I heard that the new Hoya ID uses the same principles as the Individual, and that the Hoya ID is also _only_ made in Germany - which is where the Individual and Short i have _only_ been made for a couple of years.....
( :idea: hmmmm... makes me wonder if there is a connection there....) 

So does anyone know what is the difference is, (if any) between manufacturing process of the Zeiss Individual and Hoya ID?

----------


## Bobie

Gradal Individual is Individual Free Form PALs.Hoyalux iD is Free Form Integrated Double Surface Progressive Design PALsHoyalux iD is not individual PALs and all performance will drop if the frame can not adjust to standard position of wear.

Gradal Individual can have fully performance even in non-standard position of wear by order individual parameter of the frame.



Zeiss Gradal Individual
SPH. + 5.00D CYL. - 2.00 A 150 ° ADD 1.50D
PD 60 mm, BVD ( Back Vertex Distance ) 9 mm,
pantoscopic angle 3°
Form : http://www.zeiss.de/4125680f0053a38d...256894003cf487

----------


## RT

The connection between ID and Individual being produced in Germany is that the equipment used in production is from Germany.  The designs are quite distinct.

ID is also produced in Asia.  The logistics of ordering from Germany are easier, and thus the US is supplied from Germany.

----------


## Bobie

RT , 
Could you please give us the URL for the detial of how free form PALs have been produce. :bbg:

----------


## Chul

So far as I know, The Hoyalux iD has dual-add design which means some add power located on front surface and the rest located on back surface.

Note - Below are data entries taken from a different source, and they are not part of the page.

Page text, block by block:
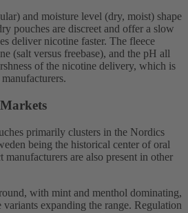
and moisture level (dry, moist) shape
pouches are discreet and offer a slow
deliver nicotine faster. The fleece
(salt versus freebase), and the pH all
of the nicotine delivery, which is
primarily clusters in the Nordics
being the historical center of oral
manufacturers are also present in other
with mint and menthol dominating,
expanding the range. Regulation

However, Zeiss Gradal Individual is back design.

Hoyalux iD's Dual-add reduces vertical eye movement and swimming. in addition, increases horizontal visual field.

Hoyalux iD: doesn't fully reflects patient's parameter such as panto angle, Vertex distance etc.

Zeiss Gradal Individual: fully reflects patient's parameter(Position of wear).

----------


## Robert Martellaro

> So far as I know, The Hoyalux iD has dual-add design which means some add power located on front surface and the rest located on back surface. However, Zeiss Gradal Individual is back design.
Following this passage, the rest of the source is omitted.